The top concern among Missourians is whether a COVID-19 vaccine will be safe.
The US has a long history of assuring vaccines are safe through the use of specific, detailed, and time-tested protocols. The Food and Drug Administration (FDA) announced on October 6, 2020 that before approving a potential COVID-19 vaccine, it will need to see two months of follow-up data after volunteers get their second vaccine doses in a clinical trial. This is a sign that the FDA is taking every precaution to ensure the safety of a COVID-19 vaccine.
Clinical development for vaccines is a three-phase process. During Phase I, small groups of people receive the trial vaccine. In Phase II, the clinical study is expanded and the vaccine is given to people who have characteristics (such as age and physical health) similar to those for whom the new vaccine is intended. In the case of COVID-19 vaccines, Phase II trials in the U.S. should have a demographic makeup similar to that of the country, spanning a wide range of ages, races, ethnicities, and any other factors that would affect risk and efficacy. In Phase III, the vaccine is given to thousands of people and tested for efficacy and safety. During clinical development, a trial vaccine’s effectiveness is determined by comparing outcomes of patients who have received it with outcomes of patients who received the placebo.
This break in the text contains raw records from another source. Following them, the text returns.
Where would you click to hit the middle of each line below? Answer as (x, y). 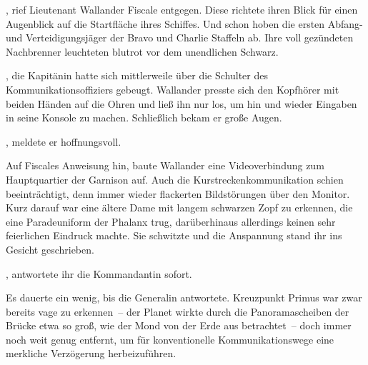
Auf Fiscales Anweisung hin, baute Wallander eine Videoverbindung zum (165, 165)
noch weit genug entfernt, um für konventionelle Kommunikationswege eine (170, 339)
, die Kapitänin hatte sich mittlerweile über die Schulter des (137, 75)
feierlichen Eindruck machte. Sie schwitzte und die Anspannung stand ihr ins (174, 235)
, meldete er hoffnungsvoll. (64, 141)
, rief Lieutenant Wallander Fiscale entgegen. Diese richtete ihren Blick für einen (182, 9)
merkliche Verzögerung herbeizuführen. (91, 353)
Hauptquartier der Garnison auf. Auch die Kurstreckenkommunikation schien (175, 179)
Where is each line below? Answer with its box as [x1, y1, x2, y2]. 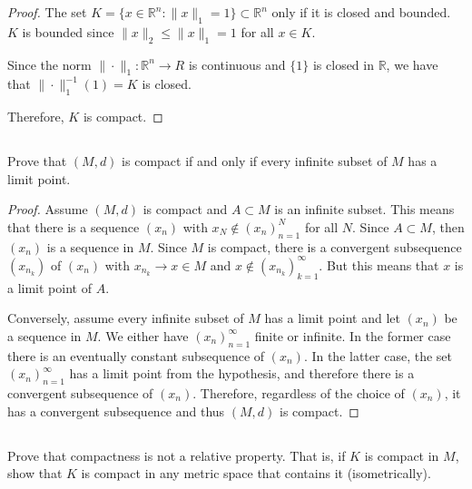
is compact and [143, 200, 228, 219]
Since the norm [7, 54, 92, 73]
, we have [386, 54, 438, 73]
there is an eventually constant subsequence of [7, 346, 265, 365]
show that [7, 464, 63, 483]
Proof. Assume [7, 200, 88, 219]
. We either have [97, 326, 189, 345]
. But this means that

In the U.S., the findings from clinical trials are presented to and reviewed by the FDA. The FDA also inspects manufacturing facilities to ensure safety and reviews product labels to ensure clarity. After approving a vaccine, the FDA continues to monitor and oversee its production to ensure that all safety protocols are followed. In addition, many vaccines undergo Phase IV formal, ongoing studies after the vaccine is approved and licensed. The FDA and CDC also collect and analyze information from reports of any side effects that may occur after a vaccine has been licensed.
So before any new vaccine is brought to market, it has been given to thousands of people under stringent monitoring for safety. Sometimes, very rare side effects are recognized only after the vaccine is licensed because they occur so infrequently, but such side effects are very rare and must be weighed against the good the vaccine will do.
Careful and thoughtful planning for a COVID-19 vaccination campaign is very important and will take months. The Delta region has already begun planning how to offer COVID-19 vaccinations in our communities.
Vaccine planning underway
It will be very complicated to vaccinate hundreds of millions of people in stages based on risk criteria provided by scientific oversight agencies. Plans will require accurate estimates of the dates and quantities of vaccine available, clinic scheduling, training, public information campaigns, and careful monitoring of the process and outcome.
Special efforts will be necessary to reach populations at highest risk and to develop trust with people who have concerns about vaccine safety. The process must be transparent and fully grounded in science..
Because there won't be enough vaccine for everyone at first, people who are at highest risk of infection with COVID-19 will need to be prioritized.
Missouri has identified the following priority groups for vaccination as vaccine becomes available:
Long term care facility staff and residents
Front-line health workers
People at increased risk for severe COVID-19
Critical infrastructure workers
Employer-defined essential employees
Don't lean on herd immunity
Herd immunity is achieved when a virus stops circulating because a large segment of the population has already been infected or has been vaccinated against the virus. Since 9 in 10
Missourians are still at risk for getting COVID, this strategy to just let millions more people get sick instead of focusing on proven infection control methods would lead to many more deaths. It would put all of us at risk.
A herd immunity strategy was attempted in Sweden, only to be quickly ended when COVID-19 deaths sharply increased.